Issa and the TD Securities team say the yield curve is unlikely to invert, or in other words become downward sloping, at any point in the near future but they do flag that the move in US bond yields has been so swift it won't take much to see yields ease back from their recent peaks. If and when bond yields do this they would almost certainly take the US Dollar lower with them. 

"The FOMC minutes confirmed that the Fed is tolerant of an inflation overshoot, suggesting unattractive risk/reward of pricing in more hikes. Against this backdrop, and with USDJPY rekindling its romance with 10yr USTs, we expect the pair to exhibit the first signs of USD fatigue", Issa says. "Trade rhetoric and geopolitical tensions have also intensified, while the situation in Italy - though overblown in our view - remains fluid. This is not a conducive backdrop for risk."
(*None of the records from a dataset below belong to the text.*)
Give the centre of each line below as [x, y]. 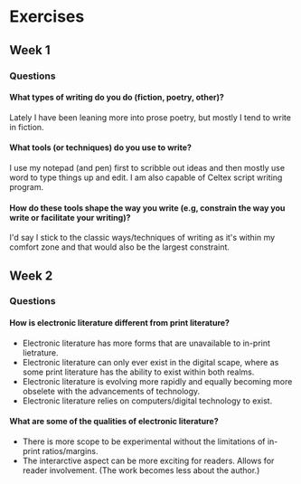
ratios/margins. [70, 451]
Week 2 [31, 275]
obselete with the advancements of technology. [111, 391]
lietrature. [40, 352]
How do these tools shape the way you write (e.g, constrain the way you [147, 208]
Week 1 [30, 50]
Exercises [47, 17]
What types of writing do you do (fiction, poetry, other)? [117, 98]
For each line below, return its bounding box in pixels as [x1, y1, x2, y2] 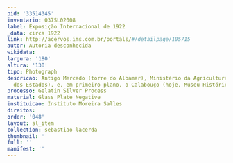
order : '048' [7, 113, 45, 120]
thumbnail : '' [7, 132, 49, 139]
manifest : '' [7, 146, 45, 153]
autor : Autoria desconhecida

Issa and the TD Securities team have recommended that clients of the bank bet on a fall in the USD/JPY rate over the coming weeks, entering trades around Thursday's 109.50 level and targetting a move down to 105.0. They have a stop loss at 112.10. 

The US Dollar index was quoted 0.12% lower at 93.82 at the London open Thursday while the USD/JPY rate was 0.29% lower at 109.54. The Pound-to-Dollar rate was 0.13% lower at 1.3352 and the Euro-to-Dollar rate was 0.05% higher at 1.1716.